Bob's face sags in wonder. "How can you be so accurate after all this time?"

"I'd have thought that fateful day was engraved on any true-born Englishman's heart," growls Terry. "At seven in the evening, we're tw
o-up, I'm standing on a table in deepest Westphalia singing God Save The Queen. An hour later, the Germans have hit three, my in-laws are dancing round the bierkeller to an oom-pah band beat. There was no way back after that."

That's what you get if you watch your team on telly in a bar in a foreign land: alienation. My accident of birth makes me English, but as a kid I had to watch that game against Germany in the long-departed cricket club bar in Kirkcaldy, where I spent part of my childhood.
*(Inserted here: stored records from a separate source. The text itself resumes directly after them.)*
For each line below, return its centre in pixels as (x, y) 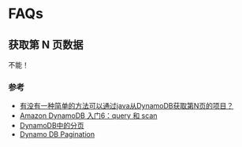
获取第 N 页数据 (46, 44)
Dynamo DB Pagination (57, 134)
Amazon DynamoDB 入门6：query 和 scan (88, 116)
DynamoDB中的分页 (52, 126)
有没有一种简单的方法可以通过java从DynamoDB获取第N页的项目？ (127, 106)
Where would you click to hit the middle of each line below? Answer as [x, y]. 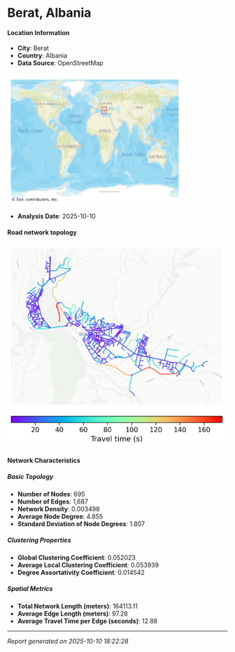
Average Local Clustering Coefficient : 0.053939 [88, 564]
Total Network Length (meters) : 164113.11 [78, 606]
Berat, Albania [49, 13]
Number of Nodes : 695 [51, 494]
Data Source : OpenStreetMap [60, 63]
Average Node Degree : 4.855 [60, 516]
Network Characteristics [44, 460]
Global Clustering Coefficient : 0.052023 [77, 557]
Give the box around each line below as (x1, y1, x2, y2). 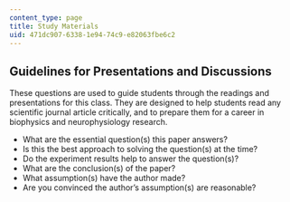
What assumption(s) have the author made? (22, 173, 186, 184)
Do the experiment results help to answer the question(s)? (22, 153, 239, 164)
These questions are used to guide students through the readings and (9, 88, 269, 99)
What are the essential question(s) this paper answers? (22, 134, 229, 145)
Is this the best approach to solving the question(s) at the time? (22, 144, 258, 155)
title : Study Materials (9, 22, 99, 31)
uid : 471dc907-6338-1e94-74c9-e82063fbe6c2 (9, 30, 176, 39)
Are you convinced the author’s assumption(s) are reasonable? (22, 182, 257, 193)
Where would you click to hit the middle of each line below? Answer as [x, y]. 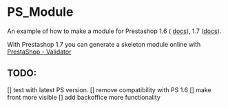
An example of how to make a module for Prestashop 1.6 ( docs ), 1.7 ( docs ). [114, 31]
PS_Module [40, 12]
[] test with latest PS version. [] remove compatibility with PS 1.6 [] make [109, 89]
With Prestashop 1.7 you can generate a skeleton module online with [104, 44]
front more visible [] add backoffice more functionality [84, 97]
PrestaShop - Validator [39, 52]
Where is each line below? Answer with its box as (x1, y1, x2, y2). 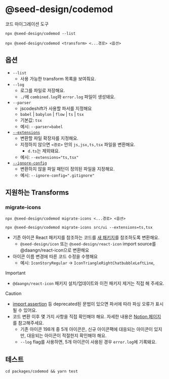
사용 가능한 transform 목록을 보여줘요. (20, 75, 96, 81)
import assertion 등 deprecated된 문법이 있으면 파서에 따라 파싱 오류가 (12, 301, 154, 307)
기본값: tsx (20, 117, 42, 123)
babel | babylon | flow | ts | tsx (20, 111, 85, 117)
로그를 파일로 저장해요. (20, 87, 65, 93)
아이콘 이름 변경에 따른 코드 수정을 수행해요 (12, 254, 98, 260)
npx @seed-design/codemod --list (5, 31, 76, 36)
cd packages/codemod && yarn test (5, 369, 78, 374)
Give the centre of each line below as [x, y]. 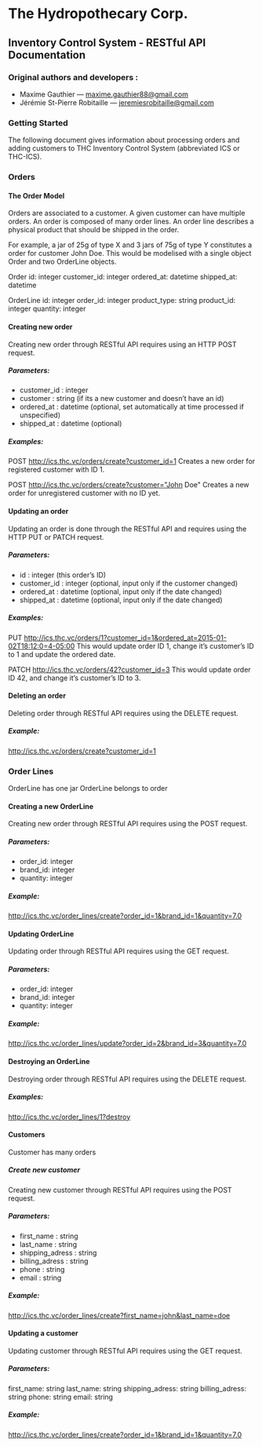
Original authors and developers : [73, 77]
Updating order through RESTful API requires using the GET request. [119, 951]
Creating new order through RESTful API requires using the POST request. [128, 824]
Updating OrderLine [41, 934]
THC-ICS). [25, 157]
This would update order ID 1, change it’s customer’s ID [166, 646]
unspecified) [40, 415]
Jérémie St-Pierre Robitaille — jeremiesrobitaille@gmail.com [116, 102]

My father, an Englishman who'd moved up north with his job, reacted like Terry Collier when his team were winning, dancing round a packed but otherwise silent room with a bloke from Manchester called Peter Hayes. An hour later, white-faced, the pair of them left the club, cursing Peter Bonetti and wondering where they'd find a doctor who could surgically remove cricket stumps at that time of night.

So I should have learnt not to follow England in Scottish bars. But as I grew older, I couldn't stop myself. I've never been masochistic enough to venture into the pub on the occasions when England play Scotland. But other big games have drawn me in and over the last 15 years, I've sat in the same Edinburgh bar and watched England throw virtually every important match they've played.
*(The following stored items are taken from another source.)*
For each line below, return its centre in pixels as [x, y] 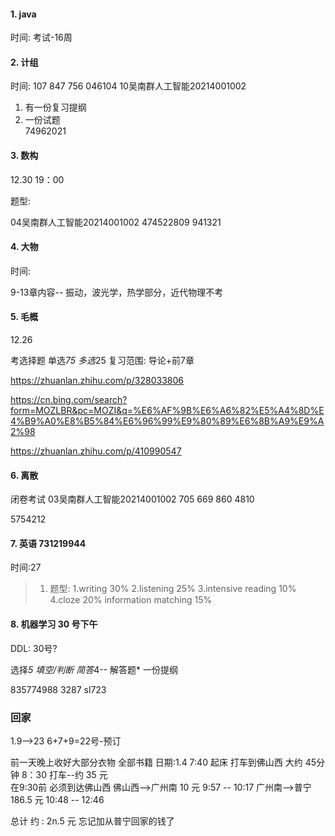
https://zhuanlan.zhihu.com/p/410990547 [96, 451]
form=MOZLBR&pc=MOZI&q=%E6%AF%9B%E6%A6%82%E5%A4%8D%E [167, 411]
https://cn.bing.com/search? [69, 400]
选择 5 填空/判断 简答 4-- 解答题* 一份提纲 [94, 669]
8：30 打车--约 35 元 [64, 774]
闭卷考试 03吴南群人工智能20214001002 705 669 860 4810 [132, 499]
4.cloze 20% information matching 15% [131, 600]
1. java [23, 14]
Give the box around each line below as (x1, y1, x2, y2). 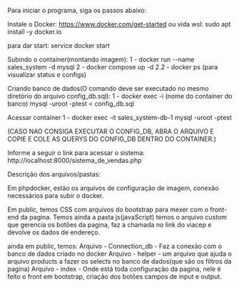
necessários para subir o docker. (7, 192, 104, 199)
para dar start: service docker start (7, 41, 111, 49)
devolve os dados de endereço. (7, 228, 101, 237)
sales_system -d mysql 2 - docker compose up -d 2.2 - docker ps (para (7, 63, 218, 71)
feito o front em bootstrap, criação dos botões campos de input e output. (7, 272, 223, 281)
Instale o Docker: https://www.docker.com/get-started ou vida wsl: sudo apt (7, 20, 231, 28)
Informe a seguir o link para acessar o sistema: (7, 149, 145, 157)
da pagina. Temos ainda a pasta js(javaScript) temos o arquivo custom (20, 213, 227, 221)
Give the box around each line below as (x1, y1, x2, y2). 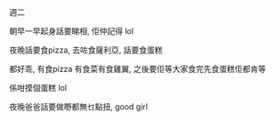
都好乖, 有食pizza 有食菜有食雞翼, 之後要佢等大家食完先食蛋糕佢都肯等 (9, 64, 267, 74)
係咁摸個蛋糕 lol (9, 83, 68, 93)
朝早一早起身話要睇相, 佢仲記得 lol (9, 26, 134, 36)
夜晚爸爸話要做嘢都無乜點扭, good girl (9, 101, 149, 112)
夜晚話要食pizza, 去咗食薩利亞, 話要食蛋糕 (9, 44, 163, 55)
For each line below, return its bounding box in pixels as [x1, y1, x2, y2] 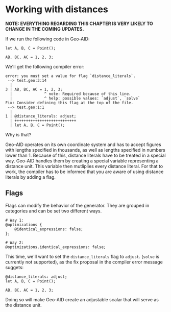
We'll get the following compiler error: [5, 63, 85, 69]
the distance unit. [5, 302, 42, 308]
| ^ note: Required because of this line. [10, 91, 131, 97]
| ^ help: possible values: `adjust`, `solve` [10, 95, 140, 101]
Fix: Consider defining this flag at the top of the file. [5, 100, 134, 105]
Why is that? [5, 131, 32, 137]
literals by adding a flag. [5, 174, 56, 180]
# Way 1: [5, 218, 24, 223]
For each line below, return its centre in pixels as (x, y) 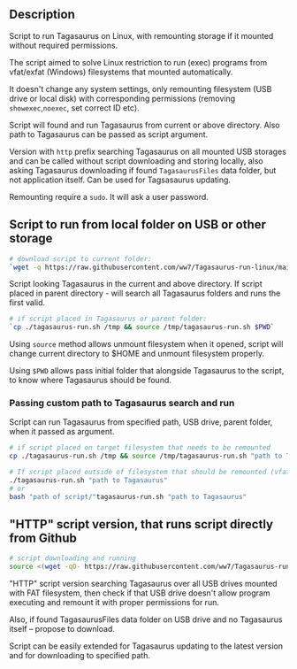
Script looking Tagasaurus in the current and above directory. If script (136, 284)
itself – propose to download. (62, 629)
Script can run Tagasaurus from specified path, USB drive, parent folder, (141, 422)
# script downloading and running (73, 558)
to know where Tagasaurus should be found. (91, 381)
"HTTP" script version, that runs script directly (141, 524)
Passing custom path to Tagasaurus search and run (122, 404)
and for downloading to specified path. (80, 656)
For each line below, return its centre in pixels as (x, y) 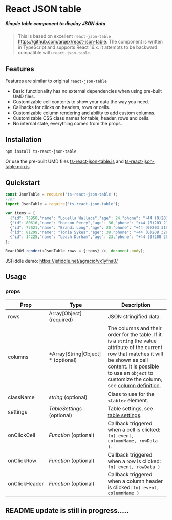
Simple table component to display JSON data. (56, 23)
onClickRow (22, 460)
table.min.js (17, 166)
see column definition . (134, 385)
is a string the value (132, 341)
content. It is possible (133, 366)
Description (136, 305)
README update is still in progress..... (67, 511)

Against Germany in '96, my brain was too addled to care or even remember a defeat by penalties. But two years later the same experience against Argentina was bitter. That 'goal' headed home late in extra time by Sol Campbell had me and Teabag, my Rotherham-supporting pal, leaping like dolphins until a gentleman from Buenos Aires with a ruddy face and a ginger beard jabbed me on the shoulder and said: "The referee has ruled the goal out, amigo."

Or a spring night in 1993. The same one-room pub, two tellies. On one, in the crowded side of the bar, Scotland are destined to lose 5-0 to Portugal. On the other, I'm there with my dad again, alone together watching as England breeze into an early two-goal lead against Holland, and look comfortable, even after Dennis Bergkamp pulled a goal back.
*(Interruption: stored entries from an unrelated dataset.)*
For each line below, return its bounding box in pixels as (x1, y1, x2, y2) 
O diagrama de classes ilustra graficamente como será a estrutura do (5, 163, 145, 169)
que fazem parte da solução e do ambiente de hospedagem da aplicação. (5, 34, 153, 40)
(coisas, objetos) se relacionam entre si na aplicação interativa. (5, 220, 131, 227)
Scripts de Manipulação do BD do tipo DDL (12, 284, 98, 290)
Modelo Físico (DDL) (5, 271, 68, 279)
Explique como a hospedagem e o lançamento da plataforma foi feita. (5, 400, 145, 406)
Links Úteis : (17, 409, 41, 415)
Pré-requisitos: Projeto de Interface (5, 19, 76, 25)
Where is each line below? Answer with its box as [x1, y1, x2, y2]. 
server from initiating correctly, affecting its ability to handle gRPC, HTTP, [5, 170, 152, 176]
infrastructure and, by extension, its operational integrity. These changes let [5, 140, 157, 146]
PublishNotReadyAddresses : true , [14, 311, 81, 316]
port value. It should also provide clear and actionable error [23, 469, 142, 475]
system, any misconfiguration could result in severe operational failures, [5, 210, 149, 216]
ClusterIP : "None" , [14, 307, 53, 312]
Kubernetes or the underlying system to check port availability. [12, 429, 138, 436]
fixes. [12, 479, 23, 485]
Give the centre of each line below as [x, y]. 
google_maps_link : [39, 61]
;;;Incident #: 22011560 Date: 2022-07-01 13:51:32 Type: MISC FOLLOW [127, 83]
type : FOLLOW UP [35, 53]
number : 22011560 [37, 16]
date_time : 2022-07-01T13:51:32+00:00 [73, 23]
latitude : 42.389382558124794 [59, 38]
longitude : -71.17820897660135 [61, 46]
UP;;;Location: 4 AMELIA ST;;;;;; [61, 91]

Then in the 85th minute, Holland are awarded a dubious penalty. If they equalise England could go out of the World Cup. By now, Scotland's loyal fans are all under the 'English' telly, cheering on a chap called Hertz van Hire, or some such name, who's taking the spot kick. And duly obliges.

"We've been hammered five nil but it feels like victory!" yells a bloke from Maastricht with a ruddy face and a ginger beard.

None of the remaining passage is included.